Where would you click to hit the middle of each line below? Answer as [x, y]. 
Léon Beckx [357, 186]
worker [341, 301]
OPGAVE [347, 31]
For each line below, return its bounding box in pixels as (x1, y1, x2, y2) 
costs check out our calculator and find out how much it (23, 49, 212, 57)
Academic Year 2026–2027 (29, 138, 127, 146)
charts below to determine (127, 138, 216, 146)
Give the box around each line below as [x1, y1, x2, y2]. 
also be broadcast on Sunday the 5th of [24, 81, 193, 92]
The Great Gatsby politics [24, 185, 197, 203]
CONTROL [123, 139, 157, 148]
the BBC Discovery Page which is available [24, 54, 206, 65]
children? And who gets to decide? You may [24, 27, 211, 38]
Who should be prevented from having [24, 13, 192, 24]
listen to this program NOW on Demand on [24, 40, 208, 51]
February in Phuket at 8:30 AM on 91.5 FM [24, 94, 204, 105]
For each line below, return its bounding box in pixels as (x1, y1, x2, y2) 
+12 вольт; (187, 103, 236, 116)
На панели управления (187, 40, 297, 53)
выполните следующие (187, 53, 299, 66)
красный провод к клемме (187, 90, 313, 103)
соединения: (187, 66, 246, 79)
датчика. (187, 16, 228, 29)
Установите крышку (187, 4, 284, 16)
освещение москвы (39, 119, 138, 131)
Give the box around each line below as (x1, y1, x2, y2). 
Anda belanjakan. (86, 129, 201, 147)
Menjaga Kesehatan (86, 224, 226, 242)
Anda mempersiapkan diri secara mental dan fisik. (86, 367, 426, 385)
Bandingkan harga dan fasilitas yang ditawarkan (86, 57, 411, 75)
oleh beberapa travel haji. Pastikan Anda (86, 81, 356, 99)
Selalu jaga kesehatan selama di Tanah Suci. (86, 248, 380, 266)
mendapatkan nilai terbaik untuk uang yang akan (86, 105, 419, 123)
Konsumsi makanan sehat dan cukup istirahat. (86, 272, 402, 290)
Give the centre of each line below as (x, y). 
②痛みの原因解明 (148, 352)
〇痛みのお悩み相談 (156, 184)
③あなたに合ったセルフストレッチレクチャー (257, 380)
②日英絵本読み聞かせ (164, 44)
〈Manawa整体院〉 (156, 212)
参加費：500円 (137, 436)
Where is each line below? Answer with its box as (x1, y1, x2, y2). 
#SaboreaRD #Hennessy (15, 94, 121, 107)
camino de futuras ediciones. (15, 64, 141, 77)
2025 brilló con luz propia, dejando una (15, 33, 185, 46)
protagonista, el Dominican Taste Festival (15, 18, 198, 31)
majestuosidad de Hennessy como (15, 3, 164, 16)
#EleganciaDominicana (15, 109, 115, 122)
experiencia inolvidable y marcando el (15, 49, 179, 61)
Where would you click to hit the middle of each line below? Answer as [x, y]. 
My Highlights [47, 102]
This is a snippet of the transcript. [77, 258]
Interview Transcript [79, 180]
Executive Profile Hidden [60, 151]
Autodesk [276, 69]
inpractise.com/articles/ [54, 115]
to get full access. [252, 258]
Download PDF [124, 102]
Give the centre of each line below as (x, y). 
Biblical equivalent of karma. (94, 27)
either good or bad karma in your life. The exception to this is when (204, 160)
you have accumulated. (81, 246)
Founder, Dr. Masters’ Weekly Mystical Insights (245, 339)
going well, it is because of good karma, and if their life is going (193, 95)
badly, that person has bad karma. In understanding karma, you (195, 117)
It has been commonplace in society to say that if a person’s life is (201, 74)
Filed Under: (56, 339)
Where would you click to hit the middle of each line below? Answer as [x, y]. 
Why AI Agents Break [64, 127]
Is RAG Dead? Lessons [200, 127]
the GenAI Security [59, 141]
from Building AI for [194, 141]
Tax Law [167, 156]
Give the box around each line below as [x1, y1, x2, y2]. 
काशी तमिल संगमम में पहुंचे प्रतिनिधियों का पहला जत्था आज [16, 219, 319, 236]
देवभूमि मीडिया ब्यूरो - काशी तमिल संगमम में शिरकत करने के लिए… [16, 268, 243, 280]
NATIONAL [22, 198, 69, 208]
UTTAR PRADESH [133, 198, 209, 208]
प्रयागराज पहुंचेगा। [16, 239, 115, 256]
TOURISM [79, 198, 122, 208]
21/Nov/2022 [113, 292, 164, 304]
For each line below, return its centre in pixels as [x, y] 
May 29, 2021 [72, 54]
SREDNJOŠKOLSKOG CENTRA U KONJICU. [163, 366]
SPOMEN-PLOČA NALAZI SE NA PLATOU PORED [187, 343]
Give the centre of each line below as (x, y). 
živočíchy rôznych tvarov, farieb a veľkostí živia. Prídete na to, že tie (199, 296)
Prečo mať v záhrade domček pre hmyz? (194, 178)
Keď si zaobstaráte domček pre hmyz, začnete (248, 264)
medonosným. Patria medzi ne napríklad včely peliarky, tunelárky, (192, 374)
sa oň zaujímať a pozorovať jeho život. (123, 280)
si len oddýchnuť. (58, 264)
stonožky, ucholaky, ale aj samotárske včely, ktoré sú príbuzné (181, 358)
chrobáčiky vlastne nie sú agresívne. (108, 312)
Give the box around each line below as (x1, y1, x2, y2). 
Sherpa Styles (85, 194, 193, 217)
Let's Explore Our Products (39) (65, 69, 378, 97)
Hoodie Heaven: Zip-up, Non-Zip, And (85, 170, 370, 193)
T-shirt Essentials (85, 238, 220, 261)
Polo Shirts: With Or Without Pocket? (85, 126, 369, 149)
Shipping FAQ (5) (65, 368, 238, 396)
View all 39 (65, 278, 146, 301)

* * *

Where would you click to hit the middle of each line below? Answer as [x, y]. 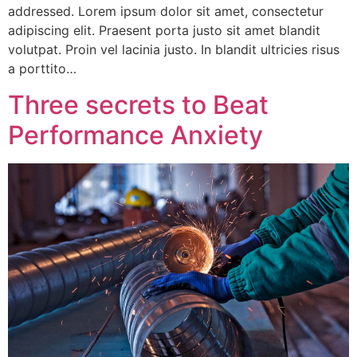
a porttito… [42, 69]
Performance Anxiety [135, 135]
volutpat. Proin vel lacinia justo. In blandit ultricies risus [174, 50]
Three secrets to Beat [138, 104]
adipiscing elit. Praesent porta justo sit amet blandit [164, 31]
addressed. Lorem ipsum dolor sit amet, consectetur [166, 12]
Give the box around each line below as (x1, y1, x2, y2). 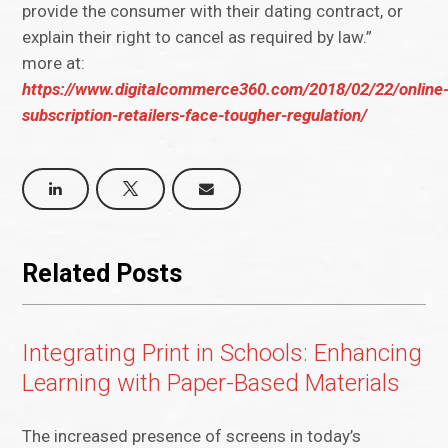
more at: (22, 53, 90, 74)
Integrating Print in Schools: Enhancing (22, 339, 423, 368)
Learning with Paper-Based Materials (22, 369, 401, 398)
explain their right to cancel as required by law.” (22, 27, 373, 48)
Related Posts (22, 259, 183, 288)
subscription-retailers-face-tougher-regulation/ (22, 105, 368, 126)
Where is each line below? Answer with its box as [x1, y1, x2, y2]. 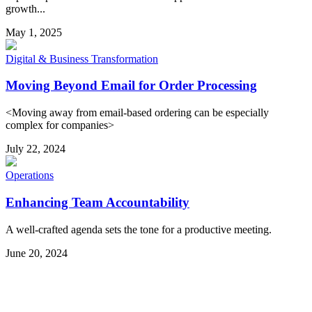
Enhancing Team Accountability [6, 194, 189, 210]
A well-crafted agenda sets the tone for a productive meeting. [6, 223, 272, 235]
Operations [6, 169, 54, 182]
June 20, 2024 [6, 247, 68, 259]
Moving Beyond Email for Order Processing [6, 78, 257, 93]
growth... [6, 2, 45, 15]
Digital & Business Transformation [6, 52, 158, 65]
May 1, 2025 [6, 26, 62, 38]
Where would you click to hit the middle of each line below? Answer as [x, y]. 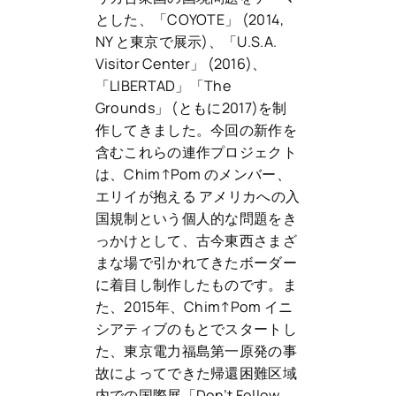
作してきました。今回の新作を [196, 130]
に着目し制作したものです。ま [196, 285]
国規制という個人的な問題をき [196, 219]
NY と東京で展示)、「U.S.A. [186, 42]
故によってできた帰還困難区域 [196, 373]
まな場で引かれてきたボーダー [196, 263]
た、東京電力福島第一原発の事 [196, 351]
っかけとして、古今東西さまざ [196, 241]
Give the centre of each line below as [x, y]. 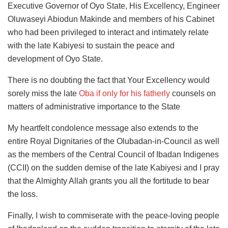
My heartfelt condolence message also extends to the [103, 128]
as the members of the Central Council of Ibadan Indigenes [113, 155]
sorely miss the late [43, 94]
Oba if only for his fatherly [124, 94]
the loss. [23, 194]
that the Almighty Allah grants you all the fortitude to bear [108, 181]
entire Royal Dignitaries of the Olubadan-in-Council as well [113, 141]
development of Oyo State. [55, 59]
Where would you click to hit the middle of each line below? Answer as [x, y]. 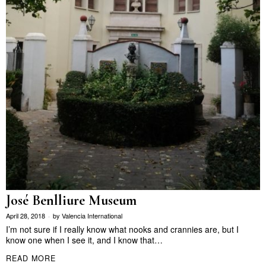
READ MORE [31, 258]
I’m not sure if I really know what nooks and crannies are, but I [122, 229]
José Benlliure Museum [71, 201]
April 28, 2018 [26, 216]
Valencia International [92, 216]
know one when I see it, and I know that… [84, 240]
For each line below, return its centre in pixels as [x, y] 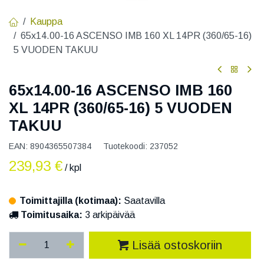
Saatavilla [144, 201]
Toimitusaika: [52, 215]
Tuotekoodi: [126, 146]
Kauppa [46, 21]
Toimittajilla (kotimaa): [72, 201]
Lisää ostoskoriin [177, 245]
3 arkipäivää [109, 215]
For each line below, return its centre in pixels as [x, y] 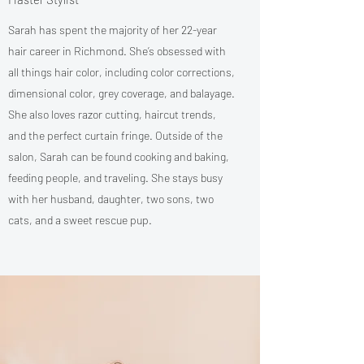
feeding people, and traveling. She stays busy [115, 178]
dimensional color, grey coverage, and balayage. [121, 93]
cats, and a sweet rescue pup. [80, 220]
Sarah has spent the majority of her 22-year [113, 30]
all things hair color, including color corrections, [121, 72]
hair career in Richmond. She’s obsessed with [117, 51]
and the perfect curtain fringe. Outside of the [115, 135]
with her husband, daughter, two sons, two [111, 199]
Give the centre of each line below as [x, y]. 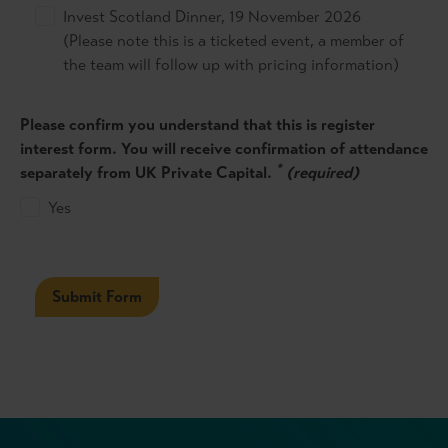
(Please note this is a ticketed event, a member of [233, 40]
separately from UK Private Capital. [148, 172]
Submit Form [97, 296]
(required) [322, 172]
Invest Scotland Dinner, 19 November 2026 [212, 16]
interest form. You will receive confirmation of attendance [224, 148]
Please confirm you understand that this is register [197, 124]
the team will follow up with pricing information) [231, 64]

...

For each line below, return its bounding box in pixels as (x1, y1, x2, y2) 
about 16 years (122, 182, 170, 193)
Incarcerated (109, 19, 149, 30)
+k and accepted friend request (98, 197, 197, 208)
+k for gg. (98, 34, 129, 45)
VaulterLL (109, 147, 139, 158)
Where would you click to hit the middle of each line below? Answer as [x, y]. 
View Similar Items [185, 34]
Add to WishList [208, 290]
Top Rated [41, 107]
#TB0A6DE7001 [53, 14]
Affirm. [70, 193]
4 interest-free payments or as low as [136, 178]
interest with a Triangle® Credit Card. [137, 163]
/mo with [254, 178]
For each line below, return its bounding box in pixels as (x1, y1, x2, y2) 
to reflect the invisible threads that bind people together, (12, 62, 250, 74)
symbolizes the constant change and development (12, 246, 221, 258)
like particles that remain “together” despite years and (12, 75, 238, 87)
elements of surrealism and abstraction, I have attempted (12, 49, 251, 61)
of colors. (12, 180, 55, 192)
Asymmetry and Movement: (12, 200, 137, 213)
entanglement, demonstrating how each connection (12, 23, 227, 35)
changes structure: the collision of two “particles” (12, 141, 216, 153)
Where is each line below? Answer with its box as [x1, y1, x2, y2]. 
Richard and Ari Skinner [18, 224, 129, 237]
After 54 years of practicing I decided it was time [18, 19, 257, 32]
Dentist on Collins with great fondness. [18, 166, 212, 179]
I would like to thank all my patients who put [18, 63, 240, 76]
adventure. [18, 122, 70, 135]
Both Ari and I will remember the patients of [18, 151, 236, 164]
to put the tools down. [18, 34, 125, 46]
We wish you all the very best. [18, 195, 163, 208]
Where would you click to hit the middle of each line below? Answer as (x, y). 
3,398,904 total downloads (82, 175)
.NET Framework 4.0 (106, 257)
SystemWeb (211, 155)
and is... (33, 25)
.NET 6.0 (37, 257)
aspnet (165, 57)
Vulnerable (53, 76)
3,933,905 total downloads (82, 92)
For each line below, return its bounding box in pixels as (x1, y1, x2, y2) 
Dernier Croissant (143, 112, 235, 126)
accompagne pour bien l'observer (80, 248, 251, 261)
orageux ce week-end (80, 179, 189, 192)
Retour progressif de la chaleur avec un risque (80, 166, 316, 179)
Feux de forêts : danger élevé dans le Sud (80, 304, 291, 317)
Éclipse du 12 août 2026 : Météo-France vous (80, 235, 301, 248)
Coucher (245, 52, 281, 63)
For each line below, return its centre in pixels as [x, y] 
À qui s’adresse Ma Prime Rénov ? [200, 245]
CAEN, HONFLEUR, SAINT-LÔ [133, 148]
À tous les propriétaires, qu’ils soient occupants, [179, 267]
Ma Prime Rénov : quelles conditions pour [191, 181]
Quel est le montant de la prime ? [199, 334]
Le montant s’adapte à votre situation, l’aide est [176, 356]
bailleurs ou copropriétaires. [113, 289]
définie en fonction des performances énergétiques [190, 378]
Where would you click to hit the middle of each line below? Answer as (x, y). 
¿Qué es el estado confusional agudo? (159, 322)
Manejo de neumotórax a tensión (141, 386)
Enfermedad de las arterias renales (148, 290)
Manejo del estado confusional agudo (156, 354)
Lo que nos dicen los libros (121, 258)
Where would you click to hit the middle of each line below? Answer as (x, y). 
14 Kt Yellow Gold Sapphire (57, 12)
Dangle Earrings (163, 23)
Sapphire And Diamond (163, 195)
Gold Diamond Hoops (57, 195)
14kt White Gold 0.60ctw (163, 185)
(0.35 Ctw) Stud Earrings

TASK DETAILS:
In the listing above, find the line with "Toimittajilla (kotimaa): [72, 201]" and the line with "Please confirm you". Output both, plus every line between them, and no pictures.

SOLUTION BELOW:
Toimittajilla (kotimaa): [72, 201]
Lisää ostoskoriin [177, 245]
3 arkipäivää [109, 215]
For each line below, return its centre in pixels as [x, y] 
feeding people, and traveling. She stays busy [115, 178]
dimensional color, grey coverage, and balayage. [121, 93]
cats, and a sweet rescue pup. [80, 220]
Sarah has spent the majority of her 22-year [113, 30]
all things hair color, including color corrections, [121, 72]
hair career in Richmond. She’s obsessed with [117, 51]
and the perfect curtain fringe. Outside of the [115, 135]
with her husband, daughter, two sons, two [111, 199]
Give the centre of each line below as [x, y]. 
(Please note this is a ticketed event, a member of [233, 40]
separately from UK Private Capital. [148, 172]
Submit Form [97, 296]
(required) [322, 172]
Invest Scotland Dinner, 19 November 2026 [212, 16]
interest form. You will receive confirmation of attendance [224, 148]
Please confirm you understand that this is register [197, 124]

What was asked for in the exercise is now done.